= WHAT YOU WILL DO =
Among the entries below, find the line with "HOLTraceTheoremsWEAKXXTRANSXXANDXXTRACE . .", then quote it and each following line up to and including the line with "Besides, for a given [7, 107, 114, 126]", and nothing else.
──────── EXERCISE DATA
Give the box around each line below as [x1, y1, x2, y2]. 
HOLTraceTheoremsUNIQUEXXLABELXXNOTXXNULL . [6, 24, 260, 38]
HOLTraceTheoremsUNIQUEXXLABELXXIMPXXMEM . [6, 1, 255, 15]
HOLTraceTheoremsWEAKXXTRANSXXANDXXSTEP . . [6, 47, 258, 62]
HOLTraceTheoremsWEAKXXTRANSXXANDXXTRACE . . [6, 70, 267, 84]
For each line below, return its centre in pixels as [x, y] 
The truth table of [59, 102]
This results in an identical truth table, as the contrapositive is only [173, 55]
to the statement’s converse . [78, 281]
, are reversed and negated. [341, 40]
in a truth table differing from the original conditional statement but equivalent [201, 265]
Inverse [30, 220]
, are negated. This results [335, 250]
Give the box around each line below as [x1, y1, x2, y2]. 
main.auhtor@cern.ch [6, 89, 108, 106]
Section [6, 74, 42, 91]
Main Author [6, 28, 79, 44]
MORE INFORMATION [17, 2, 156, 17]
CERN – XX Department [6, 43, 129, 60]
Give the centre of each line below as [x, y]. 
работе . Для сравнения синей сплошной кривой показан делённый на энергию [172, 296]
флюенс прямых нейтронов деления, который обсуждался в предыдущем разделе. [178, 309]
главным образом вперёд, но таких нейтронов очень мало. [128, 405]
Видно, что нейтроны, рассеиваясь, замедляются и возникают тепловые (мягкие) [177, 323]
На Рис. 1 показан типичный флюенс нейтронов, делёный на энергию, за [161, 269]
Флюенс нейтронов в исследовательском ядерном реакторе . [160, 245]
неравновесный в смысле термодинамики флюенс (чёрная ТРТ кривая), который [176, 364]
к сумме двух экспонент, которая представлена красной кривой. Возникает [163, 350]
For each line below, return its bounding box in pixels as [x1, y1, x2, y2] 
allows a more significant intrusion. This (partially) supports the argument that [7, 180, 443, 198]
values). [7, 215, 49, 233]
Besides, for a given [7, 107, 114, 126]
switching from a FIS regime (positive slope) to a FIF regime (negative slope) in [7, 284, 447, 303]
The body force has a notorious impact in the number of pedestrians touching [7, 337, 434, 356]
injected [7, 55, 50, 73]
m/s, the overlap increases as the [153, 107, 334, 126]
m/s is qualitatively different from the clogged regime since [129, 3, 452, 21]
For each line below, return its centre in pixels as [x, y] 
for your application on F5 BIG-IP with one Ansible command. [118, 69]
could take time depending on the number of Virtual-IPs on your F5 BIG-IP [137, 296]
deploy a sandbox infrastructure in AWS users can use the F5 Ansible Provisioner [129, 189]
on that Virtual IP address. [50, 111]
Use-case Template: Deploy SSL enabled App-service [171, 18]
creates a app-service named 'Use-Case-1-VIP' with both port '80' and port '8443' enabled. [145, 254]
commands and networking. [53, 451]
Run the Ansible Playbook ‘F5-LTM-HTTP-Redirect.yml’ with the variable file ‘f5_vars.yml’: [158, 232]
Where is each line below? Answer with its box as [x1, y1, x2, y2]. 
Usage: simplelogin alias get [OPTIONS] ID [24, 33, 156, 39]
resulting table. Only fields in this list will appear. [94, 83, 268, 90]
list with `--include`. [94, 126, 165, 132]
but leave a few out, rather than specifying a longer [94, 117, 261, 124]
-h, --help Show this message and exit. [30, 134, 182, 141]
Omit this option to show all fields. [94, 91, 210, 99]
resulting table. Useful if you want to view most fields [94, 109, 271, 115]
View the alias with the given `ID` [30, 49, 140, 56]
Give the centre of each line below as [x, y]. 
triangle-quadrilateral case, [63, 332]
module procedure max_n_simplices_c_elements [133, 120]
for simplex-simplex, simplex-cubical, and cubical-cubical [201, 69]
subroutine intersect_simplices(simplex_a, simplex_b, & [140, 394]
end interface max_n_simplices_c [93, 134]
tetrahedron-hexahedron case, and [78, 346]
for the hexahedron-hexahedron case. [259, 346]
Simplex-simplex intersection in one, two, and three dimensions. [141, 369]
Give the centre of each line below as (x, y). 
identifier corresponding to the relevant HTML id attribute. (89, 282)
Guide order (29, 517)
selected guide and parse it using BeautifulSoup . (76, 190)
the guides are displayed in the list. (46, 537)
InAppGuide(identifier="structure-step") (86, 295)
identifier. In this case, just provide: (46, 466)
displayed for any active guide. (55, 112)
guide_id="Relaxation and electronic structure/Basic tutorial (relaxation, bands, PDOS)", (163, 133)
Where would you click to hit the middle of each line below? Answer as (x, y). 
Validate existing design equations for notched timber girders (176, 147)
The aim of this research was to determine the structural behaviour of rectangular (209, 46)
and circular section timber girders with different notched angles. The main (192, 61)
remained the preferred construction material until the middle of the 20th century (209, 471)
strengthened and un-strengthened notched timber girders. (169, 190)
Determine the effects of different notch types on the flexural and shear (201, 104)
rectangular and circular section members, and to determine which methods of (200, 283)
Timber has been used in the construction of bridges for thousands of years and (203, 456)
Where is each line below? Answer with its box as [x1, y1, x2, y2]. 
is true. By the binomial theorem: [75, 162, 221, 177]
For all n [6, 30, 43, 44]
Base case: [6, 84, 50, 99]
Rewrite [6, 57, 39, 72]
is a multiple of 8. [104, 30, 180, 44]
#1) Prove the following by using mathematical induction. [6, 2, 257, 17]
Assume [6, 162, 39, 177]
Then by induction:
────────────────
= EXERCISE RESPONSE =
HOLTraceTheoremsWEAKXXTRANSXXANDXXTRACE . . [6, 70, 267, 84]
For each line below, return its centre in pixels as [x, y] 
The truth table of [59, 102]
This results in an identical truth table, as the contrapositive is only [173, 55]
to the statement’s converse . [78, 281]
, are reversed and negated. [341, 40]
in a truth table differing from the original conditional statement but equivalent [201, 265]
Inverse [30, 220]
, are negated. This results [335, 250]
Give the box around each line below as [x1, y1, x2, y2]. 
main.auhtor@cern.ch [6, 89, 108, 106]
Section [6, 74, 42, 91]
Main Author [6, 28, 79, 44]
MORE INFORMATION [17, 2, 156, 17]
CERN – XX Department [6, 43, 129, 60]
Give the centre of each line below as [x, y]. 
работе . Для сравнения синей сплошной кривой показан делённый на энергию [172, 296]
флюенс прямых нейтронов деления, который обсуждался в предыдущем разделе. [178, 309]
главным образом вперёд, но таких нейтронов очень мало. [128, 405]
Видно, что нейтроны, рассеиваясь, замедляются и возникают тепловые (мягкие) [177, 323]
На Рис. 1 показан типичный флюенс нейтронов, делёный на энергию, за [161, 269]
Флюенс нейтронов в исследовательском ядерном реакторе . [160, 245]
неравновесный в смысле термодинамики флюенс (чёрная ТРТ кривая), который [176, 364]
к сумме двух экспонент, которая представлена красной кривой. Возникает [163, 350]
For each line below, return its bounding box in pixels as [x1, y1, x2, y2] 
allows a more significant intrusion. This (partially) supports the argument that [7, 180, 443, 198]
values). [7, 215, 49, 233]
Besides, for a given [7, 107, 114, 126]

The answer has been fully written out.